過激派組織「イスラム国」(IS)がカブール国際空港付近で起こした自爆テロでは、米軍兵士13人を含む180人以上が犠牲になり世界に大きな衝撃を与えた
過激派組織「イスラム国」(IS)がカブール国際空港付近で起こした自爆テロでは、米軍兵士13人を含む180人以上が犠牲になり世界に大きな衝撃を与えた

 アフガニスタンに関する報道は一時に比べると、大きく減少した。だが、情勢が好転したわけではない。冬が近づく中、財政の逼迫や経済の混乱など、アフガニスタンの状況はますます厳しくなっている。

 こうした危機に拍車をかけているのが治安の悪化である。諸外国は、アフガニスタンがかつてのようにアルカイダなどテロ組織の温床になることを恐れ、ターリバーン(以下、タリバン)がそれらをきちんと封じ込める、あるいは無力化することを期待している。確かにアルカイダなどもともとタリバンの傘下や協力関係にあった組織を封じ込めるのは可能かもしれない。しかし、過激派組織「イスラーム国」(以下、イスラム国。IS)のように、タリバンと敵対していたところとは、今後も戦い続けなければならないだろう。

 タリバンは、対ISという点では、対テロ戦争継続中の米国とも共闘できたはずだ。しかし、米軍がアフガニスタンを離れた今、それも期待できない。タリバンは、単独でISと戦わねばならないことになる。ISは「国」を名乗っているとはいえ、単なるテロ組織にすぎず、しかも直接対決するのはISのアフガニスタン支部「ホラーサーン州」(あるいは県、以下ホラサン州)である。現実にアフガニスタンのほぼ全土を掌握しているタリバンと比較すれば、戦力の差は歴然としている。

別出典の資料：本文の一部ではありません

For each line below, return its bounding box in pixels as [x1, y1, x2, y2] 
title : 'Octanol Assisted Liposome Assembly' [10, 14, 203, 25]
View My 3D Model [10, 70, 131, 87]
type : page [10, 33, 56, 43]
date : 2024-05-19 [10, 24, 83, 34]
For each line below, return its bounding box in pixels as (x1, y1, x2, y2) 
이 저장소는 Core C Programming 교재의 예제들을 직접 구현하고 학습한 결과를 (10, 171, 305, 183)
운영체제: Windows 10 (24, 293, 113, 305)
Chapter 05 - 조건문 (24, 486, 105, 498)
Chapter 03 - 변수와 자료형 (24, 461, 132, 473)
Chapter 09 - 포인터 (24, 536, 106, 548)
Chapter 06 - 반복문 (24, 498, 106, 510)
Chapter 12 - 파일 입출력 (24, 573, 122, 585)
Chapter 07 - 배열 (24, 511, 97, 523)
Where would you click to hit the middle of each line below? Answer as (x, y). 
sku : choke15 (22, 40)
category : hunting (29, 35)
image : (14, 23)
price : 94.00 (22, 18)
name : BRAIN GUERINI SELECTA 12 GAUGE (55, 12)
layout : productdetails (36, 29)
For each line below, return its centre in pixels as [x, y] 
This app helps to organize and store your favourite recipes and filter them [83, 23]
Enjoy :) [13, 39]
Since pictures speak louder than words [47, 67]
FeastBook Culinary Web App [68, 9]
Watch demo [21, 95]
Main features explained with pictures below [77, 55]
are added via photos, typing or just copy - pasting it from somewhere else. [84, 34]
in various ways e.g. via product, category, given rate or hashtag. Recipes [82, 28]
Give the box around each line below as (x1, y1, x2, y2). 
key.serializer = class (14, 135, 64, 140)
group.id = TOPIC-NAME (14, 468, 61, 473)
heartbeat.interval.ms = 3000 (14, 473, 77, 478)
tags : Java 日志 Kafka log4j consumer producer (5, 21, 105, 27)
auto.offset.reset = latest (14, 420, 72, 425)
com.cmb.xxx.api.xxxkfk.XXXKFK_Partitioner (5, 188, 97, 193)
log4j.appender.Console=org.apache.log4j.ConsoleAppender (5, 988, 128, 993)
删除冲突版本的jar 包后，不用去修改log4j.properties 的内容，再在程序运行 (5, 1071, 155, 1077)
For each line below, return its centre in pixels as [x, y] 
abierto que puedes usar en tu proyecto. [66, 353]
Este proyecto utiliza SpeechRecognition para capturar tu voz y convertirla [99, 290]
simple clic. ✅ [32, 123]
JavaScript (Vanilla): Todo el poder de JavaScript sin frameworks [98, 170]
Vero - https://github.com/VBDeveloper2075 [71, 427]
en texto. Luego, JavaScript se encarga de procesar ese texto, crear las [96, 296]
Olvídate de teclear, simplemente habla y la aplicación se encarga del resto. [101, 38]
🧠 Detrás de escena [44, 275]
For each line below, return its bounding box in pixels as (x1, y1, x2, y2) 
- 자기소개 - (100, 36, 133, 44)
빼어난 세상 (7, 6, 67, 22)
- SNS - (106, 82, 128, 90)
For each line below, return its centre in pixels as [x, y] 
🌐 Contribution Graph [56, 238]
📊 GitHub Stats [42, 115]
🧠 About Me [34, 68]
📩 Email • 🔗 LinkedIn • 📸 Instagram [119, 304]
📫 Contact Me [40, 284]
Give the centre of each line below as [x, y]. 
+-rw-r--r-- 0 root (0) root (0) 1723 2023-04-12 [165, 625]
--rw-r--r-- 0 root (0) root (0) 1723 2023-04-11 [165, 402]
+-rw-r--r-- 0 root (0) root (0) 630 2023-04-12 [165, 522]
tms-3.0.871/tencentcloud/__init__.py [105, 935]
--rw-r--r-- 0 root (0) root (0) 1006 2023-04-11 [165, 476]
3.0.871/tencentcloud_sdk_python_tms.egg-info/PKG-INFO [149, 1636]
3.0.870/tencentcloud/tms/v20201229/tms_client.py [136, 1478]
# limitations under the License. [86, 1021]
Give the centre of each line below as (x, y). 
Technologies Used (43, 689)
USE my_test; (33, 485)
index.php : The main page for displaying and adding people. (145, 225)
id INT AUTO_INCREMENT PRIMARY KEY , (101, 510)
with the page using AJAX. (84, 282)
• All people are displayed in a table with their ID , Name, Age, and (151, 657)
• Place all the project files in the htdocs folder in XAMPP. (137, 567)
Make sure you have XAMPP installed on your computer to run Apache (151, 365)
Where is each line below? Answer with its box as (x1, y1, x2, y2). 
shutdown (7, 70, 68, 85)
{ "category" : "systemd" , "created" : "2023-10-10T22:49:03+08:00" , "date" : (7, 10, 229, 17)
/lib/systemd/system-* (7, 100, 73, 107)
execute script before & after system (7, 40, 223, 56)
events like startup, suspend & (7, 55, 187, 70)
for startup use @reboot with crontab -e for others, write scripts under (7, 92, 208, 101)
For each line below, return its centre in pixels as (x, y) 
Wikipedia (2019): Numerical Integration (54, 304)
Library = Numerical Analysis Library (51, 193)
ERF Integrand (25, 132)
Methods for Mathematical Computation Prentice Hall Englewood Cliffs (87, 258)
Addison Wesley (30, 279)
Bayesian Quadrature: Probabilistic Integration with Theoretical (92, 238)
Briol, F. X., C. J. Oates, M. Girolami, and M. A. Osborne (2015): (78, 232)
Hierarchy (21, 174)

 *:ホラサンとはイラン東部からアフガニスタン、さらに中央アジアの一部まで含む地域の歴史的呼称。ただし、ISなどジハード主義者は、ほぼアフガニスタンと同義語として用いている

 ただし、タリバンもすでに単なる武装組織ではなく、統治を行わなければならない。ISとの戦いだけに集中できるわけではない。実際、その間隙を縫うかたちで、ISは大小多くのテロ事件をアフガニスタン国内で起こしている。とりわけ、8月26日にカーブル(以下、カブール)国際空港付近で発生した自爆テロでは米軍兵士13人を含む180人以上が犠牲になり、世界に大きな衝撃を与えた。この事件は、タリバンの攻勢の前に影を潜めているようにみえたISホラサン州が実は依然として高い戦闘能力を備えていることを明らかにした。

いまだ活発なISホラサン州

 その後もISはホラサン州名義で数多くの事件を起こしている。例えば、ISが毎週発行している戦果報告によれば、ホラサン州は8月12~18日の1週間に3件の事件を起こし、5人を殺傷している。以後、8月19~25日には件数1件・殺傷1人、8月26日~9月1日には2件・350人が記録されている。350人の死傷者とはもちろん上記のカブール国際空港での事件を含む数字である。

 そして9月1~16日には事件を起こしていなかったが、9月17~23日には18件・76人、9月24~30日には11件・36人、10月1~7日には10件・100人、10月8~12日には8件・312人、10月13~19日には6件・215人を記録している。

 この間ホラサン州は、件数ではIS支部の中で3位だが、与えた被害でみると他を圧倒している。件数は、1位がイラク州で194件、2位が西アフリカ州(ナイジェリア)で66件、ホラサン州はこれに次ぐ59件だ。被害を見ると、同州が出した死傷者は1095人。この後をイラク州の344人と、西アフリカ州の314人が追っている。

 なお、この数字はあくまでISの自己申告であり、信ぴょう性があるわけではない。実際、内外で報道されているものは多数の死者を出した事件に限られる。もっともISは、例えば治安の維持を強調するため、ISが起こした事件をタリバンが隠蔽していると主張する。